# Task objective:
In the records below, locate the line containing "透视函数(选讲) (6, 214, 84, 232)", then output that line and all later lines exactly, through the last one.

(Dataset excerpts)
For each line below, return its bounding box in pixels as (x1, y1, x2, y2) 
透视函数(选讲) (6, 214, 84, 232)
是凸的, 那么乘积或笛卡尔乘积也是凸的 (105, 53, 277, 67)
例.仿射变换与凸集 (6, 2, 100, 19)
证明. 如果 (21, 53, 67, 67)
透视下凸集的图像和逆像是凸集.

# Task output:
透视函数(选讲) (6, 214, 84, 232)
是凸的, 那么乘积或笛卡尔乘积也是凸的 (105, 53, 277, 67)
例.仿射变换与凸集 (6, 2, 100, 19)
证明. 如果 (21, 53, 67, 67)
透视下凸集的图像和逆像是凸集.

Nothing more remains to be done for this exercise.